我下火车后,竟然对家乡一点印象都没有,更不知道家里还有一位老妈。当他们把我送到尚城镇,说这是我家,进去之后,他们都尊敬的叫了一声伯母,我才知道,这个年近五十的慈祥女人,是我的母亲。
他们坐下来说了一阵子话,曲陌、陆飞和王子俊纷纷告辞,沈冰却赖在这儿不走,我心里挺纳闷,你就是喜欢我这个土包子,也不能这么厚脸皮吧?但老妈跟他们几个人都不以为意,我心里就开始嘀咕了,难道她是我媳妇?
我们结婚了没啊,草他二大爷的,想不起来。
由于一切生活方式都忘记了,只记得鬼事店铺,所以天一黑就去了那里。沈冰屁颠屁颠的跟着,到了店铺门口回头跟她说:“大姐,咱们孤男寡女的,半夜在一块多不合适,你看有人来了,多难为情啊。”

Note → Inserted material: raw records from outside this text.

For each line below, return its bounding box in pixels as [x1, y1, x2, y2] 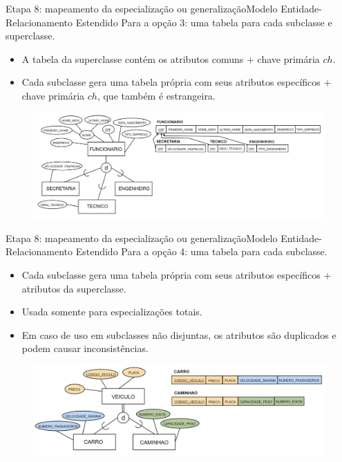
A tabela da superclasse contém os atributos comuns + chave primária [21, 51, 320, 66]
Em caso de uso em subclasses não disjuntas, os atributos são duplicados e [21, 327, 336, 342]
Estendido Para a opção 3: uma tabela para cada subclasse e [75, 15, 332, 29]
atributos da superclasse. [21, 281, 126, 295]
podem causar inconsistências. [21, 341, 149, 355]
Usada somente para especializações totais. [21, 304, 202, 319]
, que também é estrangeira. [97, 88, 216, 102]
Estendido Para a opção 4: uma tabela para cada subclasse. [75, 244, 327, 259]
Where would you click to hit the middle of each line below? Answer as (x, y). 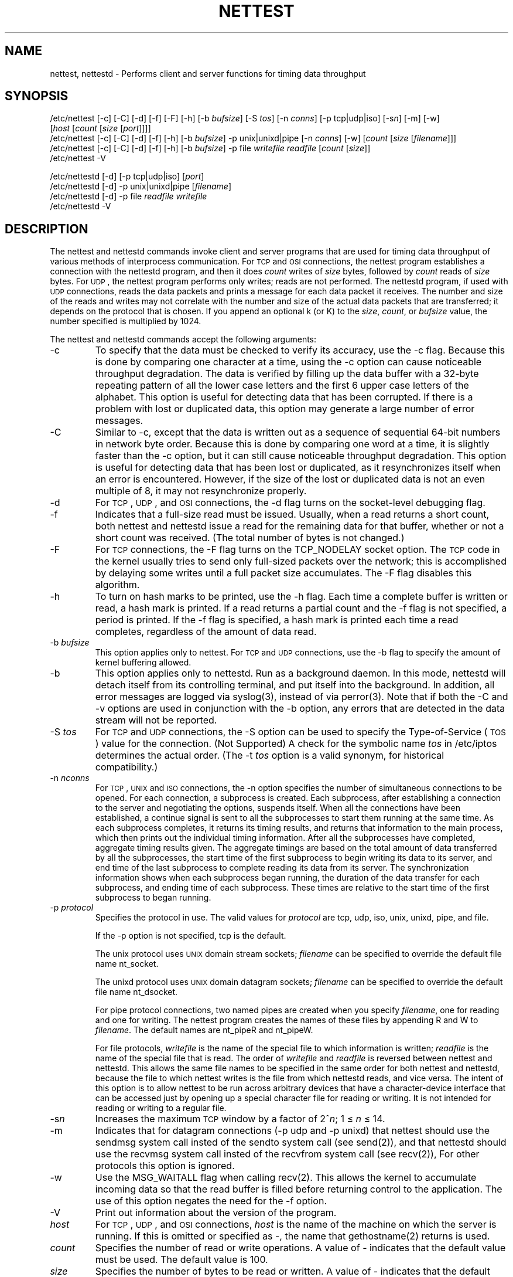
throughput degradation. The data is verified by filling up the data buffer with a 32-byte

沈冰一歪嘴巴,看样子挺生气,不过真有人来了,她倒没出声。
来的这人是牛大婶,你说我这记忆,对无关紧要的人记得特别清。这位牛大婶都年过花甲了,却特别喜欢打扮,捯饬的花枝招展,穿着高跟鞋,在夜里不仔细看,真像一个漂亮的小妞,可是走近了一看,满脸的褶子,让人倒足了胃口!
“呦,小风回来了?跟小冰一块来开店啊,你们小两口这好劲儿,跟当年你牛大婶和牛大叔那么恩爱……”
我靠,忍不住了,我要吐。慌忙拿起钥匙开了店铺门,等沈冰进来,像避瘟神似的把门关紧了。
“死小子,每次跟大婶没说两句话就跑了,还把门关那么紧,你怕大婶把你吃了啊?”牛大婶在外面不乐意了,大声叫嚣。
我们都没敢开口,听到一阵高跟鞋“嘎达嘎达”走远了,才如释重负的松口气。
沈冰愣我一下,撅嘴说:“什么难为情,没听牛大婶怎么说咱们吗?”
是啊,牛大婶既然都这么说,看来她真是我媳妇。可是我怎么都想不起来咋回事,心里对她也提不起任何兴趣。反倒是,时不时会想起曲陌和麻云曦。想麻云曦的时候多点吧。
我心想肯定是老妈给我包办婚姻,我喜欢的是那两个女孩,愣是让她横插一脚给破坏了。想到这儿,对她更没好感,皱眉说:“牛大婶是老花痴,说话就当时刮风,不能当真。”说着转身看看,靠,怎么店铺好像遭劫了,乱七八糟的。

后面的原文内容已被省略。